Por lo general, siempre había alguien que llegaba a la conclusión de que la mejor manera de tomarse un día libre era fingir alguna enfermedad. La enfermera dejó escapar una tímida risa.
—El doctor Jenkins se ha encargado de algunos, pero creo que no les ha hecho mucha gracia que les diera laxantes. Hoy ni siquiera ha venido la telefonista.
—Esta sólo viene con el cuento cuando se aburre. Hoy, en cambio, seguramente espera que haya fuegos artificiales —repuso Ferrel.

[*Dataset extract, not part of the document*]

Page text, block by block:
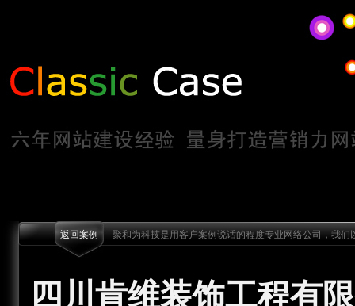
返回案例聚和为科技是用客户案例说话的程度专业网络公司，我们
四川肯维装饰工程有

Durante años, se había habituado a conceder a la telefonista cada tres o cuatro meses, un día de baja para animarla a hacer funcionar su imaginación. Era la única en toda la planta que se las ingeniaba para presentarse con algún síntoma interesante cada vez que pretendía conseguir un día de descanso extra.

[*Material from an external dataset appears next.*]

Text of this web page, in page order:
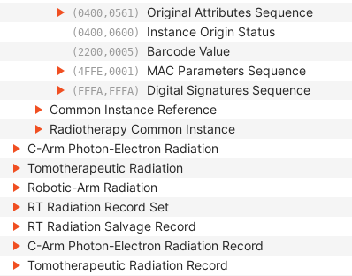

—Jenkins la trató ayer. Le diagnosticó una lethargica gravas galopante y le dio no sé qué y los labios de la chica comenzaron a ponerse azules y siguieron así durante varias horas —dijo Meyers.

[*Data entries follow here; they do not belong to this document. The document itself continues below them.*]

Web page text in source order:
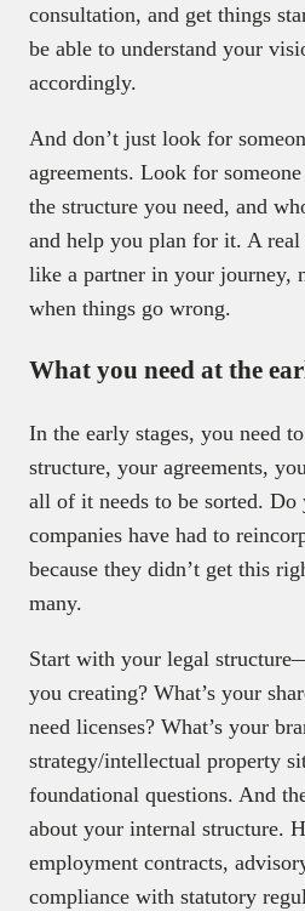
consultation, and get things
be able to understand your
accordingly.
And don’t just look for
agreements. Look for
the structure you need, and
and help you plan for it. A
like a partner in your journey,
when things go wrong.
What you need at the
In the early stages, you need
structure, your agreements,
all of it needs to be sorted.
companies have had to
because they didn’t get this
many.
Start with your legal
you creating? What’s your
need licenses? What’s your
strategy/intellectual property
foundational questions. And
about your internal structure.
employment contracts,
compliance with statutory
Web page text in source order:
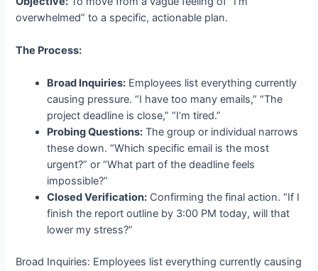
overwhelmed” to a specific, actionable plan.
The Process:
Broad Inquiries: Employees list everything currently
causing pressure. “I have too many emails,” “The
project deadline is close,” “I’m tired.”
Probing Questions: The group or individual narrows
these down. “Which specific email is the most
urgent?” or “What part of the deadline feels
impossible?”
Closed Verification: Confirming the final action. “If I
finish the report outline by 3:00 PM today, will that
lower my stress?”
Broad Inquiries: Employees list everything currently causing

La enfermera parecía admirar al muchacho. Era la primera prueba que tuvo el doctor de que Jenkins poseía un cierto sentido del humor.
Ferrel se dirigió de nuevo a la parte principal del edificio. Disponían del equipo y del personal más completo que había habido nunca en central alguna, con una riqueza de medios casi embarazosa. Además de Dodd y Meyers, había otras tres enfermeras, dos celadores masculinos, dos conductores para los pequeños triciclos que llevaban las camillas en las emergencias, una recepcionista y una secretaria para los médicos. La sala de operaciones tenía de todo y había incluso dos pequeñas habitaciones donde los pacientes podían esperar en caso de que surgiera la necesidad.
Dio una vuelta por el equipo de hipotermia y crioterapia y pasó revista a lo que había.
La mayor parte del instrumental de la sección médica era calificado como imprescindible por las leyes estatales, pero aquellos aparatos en concreto habían sido una idea del propio Palmer. Se utilizaban para disminuir la temperatura del cuerpo o de cualquiera de sus partes hasta que la respuesta al dolor fuera inexistente. Aquella era una antigua teoría de la medicina que había sido probada en gran número de enfermedades, incluso para intentar curar el cáncer, sin resultados. Al final, sin embargo, se había perfeccionado el sistema y se había desarrollado una técnica que lo hacía útil. En las operaciones urgentes resultaba muchísimo mejor que la anestesia habitual. En el vehículo de urgencias había incluso un accesorio que permitía empezar a helar el tejido durante el transporte al centro médico.
La inspección no preocupaba gran cosa al doctor. Las normas estatales sobre plantas atómicas se habían vuelto muy exigentes, hasta el punto de que eran mucho más severas que cualquiera de las normas que la Comisión Nacional de Control Atómico había sugerido, pero había pasado la inspección hacía menos de un mes.